**WHAT IS REQUIRED**.
Given the records underneath, please repeat exactly the lines from the line with "Jennifer Cirricione: To" through the line with "Inicia sesión [25, 16, 77, 27]", passing over any picture.

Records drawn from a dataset
════════
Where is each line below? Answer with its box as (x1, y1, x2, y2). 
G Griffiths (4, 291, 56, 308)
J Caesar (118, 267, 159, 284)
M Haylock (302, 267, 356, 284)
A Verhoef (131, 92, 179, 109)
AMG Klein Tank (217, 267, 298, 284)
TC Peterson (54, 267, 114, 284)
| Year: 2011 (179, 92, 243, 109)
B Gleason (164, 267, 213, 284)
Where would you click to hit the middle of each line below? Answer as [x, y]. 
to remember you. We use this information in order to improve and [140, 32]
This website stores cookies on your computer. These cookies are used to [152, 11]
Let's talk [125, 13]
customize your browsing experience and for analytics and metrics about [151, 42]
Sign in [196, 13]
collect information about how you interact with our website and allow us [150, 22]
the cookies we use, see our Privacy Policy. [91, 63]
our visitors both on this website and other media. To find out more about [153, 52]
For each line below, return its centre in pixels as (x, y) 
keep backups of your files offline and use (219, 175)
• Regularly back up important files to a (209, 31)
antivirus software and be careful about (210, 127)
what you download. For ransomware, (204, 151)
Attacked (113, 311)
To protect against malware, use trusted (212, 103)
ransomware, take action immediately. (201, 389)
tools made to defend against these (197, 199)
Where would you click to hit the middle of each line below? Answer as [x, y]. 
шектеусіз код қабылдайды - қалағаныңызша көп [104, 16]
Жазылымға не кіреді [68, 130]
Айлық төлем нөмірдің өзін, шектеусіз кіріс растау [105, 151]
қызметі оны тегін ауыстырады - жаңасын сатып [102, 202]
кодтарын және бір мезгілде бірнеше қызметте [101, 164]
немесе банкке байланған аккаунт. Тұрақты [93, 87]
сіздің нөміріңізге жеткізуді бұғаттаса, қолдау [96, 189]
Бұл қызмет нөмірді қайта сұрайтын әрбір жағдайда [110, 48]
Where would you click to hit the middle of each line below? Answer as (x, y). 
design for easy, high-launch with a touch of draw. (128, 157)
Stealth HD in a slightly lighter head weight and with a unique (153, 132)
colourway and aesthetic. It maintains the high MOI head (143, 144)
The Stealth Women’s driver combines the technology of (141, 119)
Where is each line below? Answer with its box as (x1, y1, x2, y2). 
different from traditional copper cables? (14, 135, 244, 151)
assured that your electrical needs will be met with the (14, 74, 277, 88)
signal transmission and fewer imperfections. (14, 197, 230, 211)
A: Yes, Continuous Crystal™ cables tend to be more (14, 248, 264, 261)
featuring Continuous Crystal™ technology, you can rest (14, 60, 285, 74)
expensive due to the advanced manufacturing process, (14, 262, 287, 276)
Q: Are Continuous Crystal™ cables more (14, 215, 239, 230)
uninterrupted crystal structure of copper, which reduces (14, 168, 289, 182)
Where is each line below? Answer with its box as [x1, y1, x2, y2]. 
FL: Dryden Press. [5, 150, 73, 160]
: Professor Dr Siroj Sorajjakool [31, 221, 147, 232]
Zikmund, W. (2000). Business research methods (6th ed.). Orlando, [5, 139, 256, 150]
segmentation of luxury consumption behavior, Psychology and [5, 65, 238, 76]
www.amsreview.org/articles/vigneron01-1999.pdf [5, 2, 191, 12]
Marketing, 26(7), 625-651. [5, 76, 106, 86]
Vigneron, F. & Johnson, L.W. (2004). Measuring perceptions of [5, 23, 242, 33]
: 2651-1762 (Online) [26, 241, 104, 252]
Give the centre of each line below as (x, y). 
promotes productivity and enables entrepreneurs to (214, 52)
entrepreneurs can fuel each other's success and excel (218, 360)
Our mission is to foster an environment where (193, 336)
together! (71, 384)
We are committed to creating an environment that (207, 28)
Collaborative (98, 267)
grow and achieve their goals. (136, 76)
════════
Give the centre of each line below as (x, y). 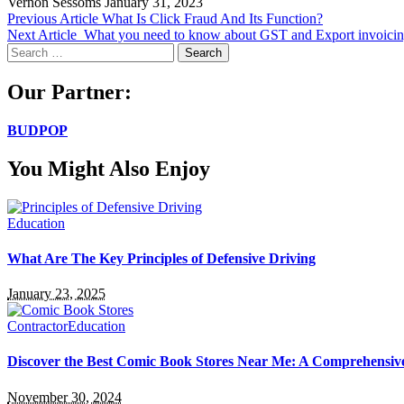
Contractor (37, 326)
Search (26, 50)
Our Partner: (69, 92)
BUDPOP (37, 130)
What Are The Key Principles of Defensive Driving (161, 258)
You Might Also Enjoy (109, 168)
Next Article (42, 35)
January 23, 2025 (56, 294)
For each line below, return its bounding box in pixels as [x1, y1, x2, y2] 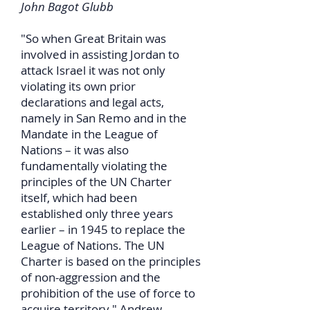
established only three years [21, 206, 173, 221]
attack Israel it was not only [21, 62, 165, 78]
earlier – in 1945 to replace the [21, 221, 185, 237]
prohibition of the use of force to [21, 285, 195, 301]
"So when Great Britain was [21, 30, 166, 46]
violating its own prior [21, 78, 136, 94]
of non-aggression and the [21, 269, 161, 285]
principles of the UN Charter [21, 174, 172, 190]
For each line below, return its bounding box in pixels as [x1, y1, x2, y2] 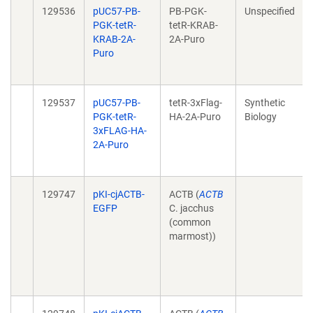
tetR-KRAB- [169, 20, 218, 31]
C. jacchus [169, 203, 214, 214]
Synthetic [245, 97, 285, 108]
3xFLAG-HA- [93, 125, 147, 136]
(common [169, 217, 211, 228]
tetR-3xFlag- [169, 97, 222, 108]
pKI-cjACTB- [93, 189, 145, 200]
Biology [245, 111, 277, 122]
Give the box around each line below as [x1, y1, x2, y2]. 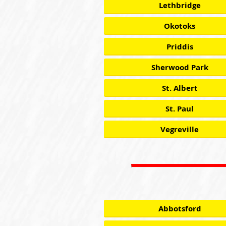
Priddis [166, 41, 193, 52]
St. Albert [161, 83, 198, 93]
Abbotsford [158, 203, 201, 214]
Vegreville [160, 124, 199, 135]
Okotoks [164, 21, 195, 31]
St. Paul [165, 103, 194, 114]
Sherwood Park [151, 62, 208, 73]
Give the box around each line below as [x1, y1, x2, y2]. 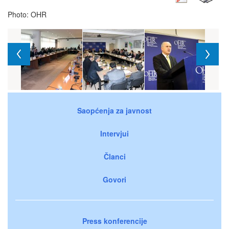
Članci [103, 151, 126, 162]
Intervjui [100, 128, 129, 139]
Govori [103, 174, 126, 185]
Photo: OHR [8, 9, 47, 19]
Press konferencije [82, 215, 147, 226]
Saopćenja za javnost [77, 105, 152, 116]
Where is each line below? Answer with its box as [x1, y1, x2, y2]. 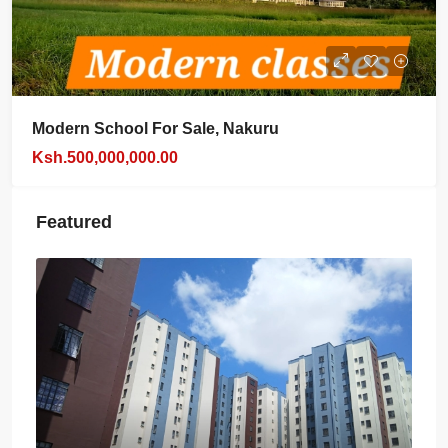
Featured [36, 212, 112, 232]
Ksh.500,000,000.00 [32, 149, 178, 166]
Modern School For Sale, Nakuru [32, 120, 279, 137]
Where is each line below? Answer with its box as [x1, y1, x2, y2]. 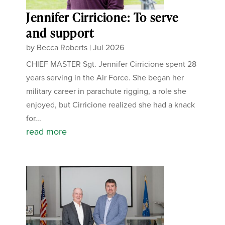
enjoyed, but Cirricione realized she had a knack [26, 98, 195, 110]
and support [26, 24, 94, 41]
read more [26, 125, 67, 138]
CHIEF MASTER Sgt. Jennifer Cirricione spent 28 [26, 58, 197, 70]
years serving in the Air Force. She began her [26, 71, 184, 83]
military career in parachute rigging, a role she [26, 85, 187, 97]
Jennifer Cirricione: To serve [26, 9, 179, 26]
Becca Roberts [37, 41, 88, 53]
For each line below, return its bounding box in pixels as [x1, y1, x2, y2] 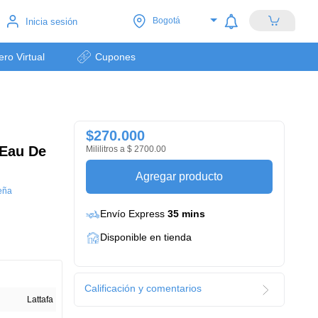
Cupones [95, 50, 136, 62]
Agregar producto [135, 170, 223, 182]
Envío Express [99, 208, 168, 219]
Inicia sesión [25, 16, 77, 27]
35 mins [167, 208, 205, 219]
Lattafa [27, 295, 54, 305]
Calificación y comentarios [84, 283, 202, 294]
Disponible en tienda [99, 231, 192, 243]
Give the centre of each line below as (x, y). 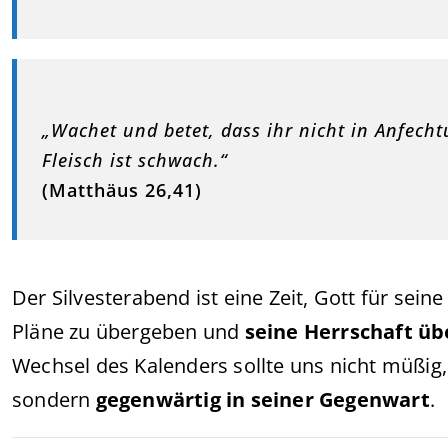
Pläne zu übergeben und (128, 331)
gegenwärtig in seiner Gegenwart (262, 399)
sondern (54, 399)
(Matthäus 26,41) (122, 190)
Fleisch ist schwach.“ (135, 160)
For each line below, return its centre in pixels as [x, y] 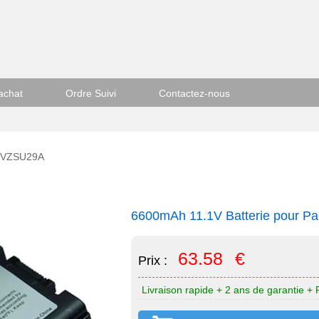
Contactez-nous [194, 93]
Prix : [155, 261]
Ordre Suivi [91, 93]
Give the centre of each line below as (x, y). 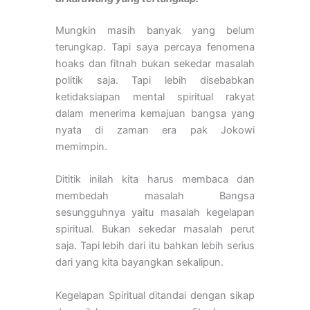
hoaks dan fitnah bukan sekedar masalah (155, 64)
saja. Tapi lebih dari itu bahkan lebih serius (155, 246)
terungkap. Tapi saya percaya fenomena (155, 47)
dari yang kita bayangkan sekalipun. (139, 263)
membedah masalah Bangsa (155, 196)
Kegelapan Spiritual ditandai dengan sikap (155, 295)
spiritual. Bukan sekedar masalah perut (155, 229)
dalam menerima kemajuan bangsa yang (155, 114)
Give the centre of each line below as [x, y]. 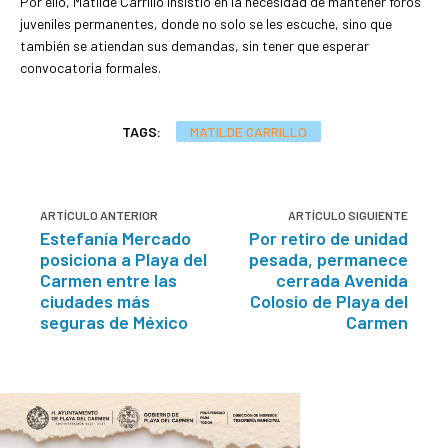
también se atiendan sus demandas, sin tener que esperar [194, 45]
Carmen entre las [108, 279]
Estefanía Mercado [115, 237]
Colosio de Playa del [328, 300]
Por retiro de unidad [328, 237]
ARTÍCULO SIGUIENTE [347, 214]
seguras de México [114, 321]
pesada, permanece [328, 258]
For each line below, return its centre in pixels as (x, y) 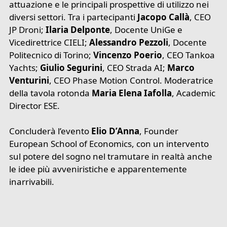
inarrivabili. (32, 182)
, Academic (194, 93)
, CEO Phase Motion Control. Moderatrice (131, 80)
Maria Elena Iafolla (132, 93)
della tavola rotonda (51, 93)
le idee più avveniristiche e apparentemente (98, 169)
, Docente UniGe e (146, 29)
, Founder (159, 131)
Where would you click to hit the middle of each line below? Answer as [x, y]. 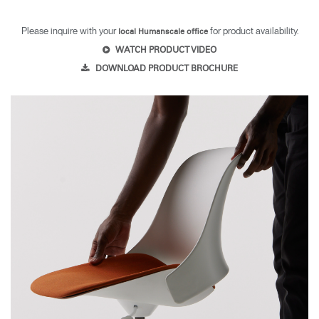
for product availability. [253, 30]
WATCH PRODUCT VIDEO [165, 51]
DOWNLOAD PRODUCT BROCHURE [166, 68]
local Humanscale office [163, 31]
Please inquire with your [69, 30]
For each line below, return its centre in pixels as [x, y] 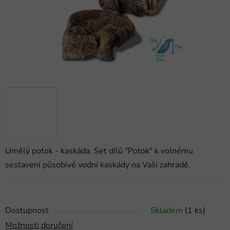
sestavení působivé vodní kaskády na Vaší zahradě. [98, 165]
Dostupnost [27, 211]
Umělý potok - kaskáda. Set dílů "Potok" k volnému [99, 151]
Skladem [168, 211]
════════
**REPLY**.
Jennifer Cirricione: To serve [26, 9, 179, 26]
Becca Roberts [37, 41, 88, 53]
For each line below, return its bounding box in pixels as [x1, y1, x2, y2] 
Cupones [95, 50, 136, 62]
Agregar producto [135, 170, 223, 182]
Envío Express [99, 208, 168, 219]
Inicia sesión [25, 16, 77, 27]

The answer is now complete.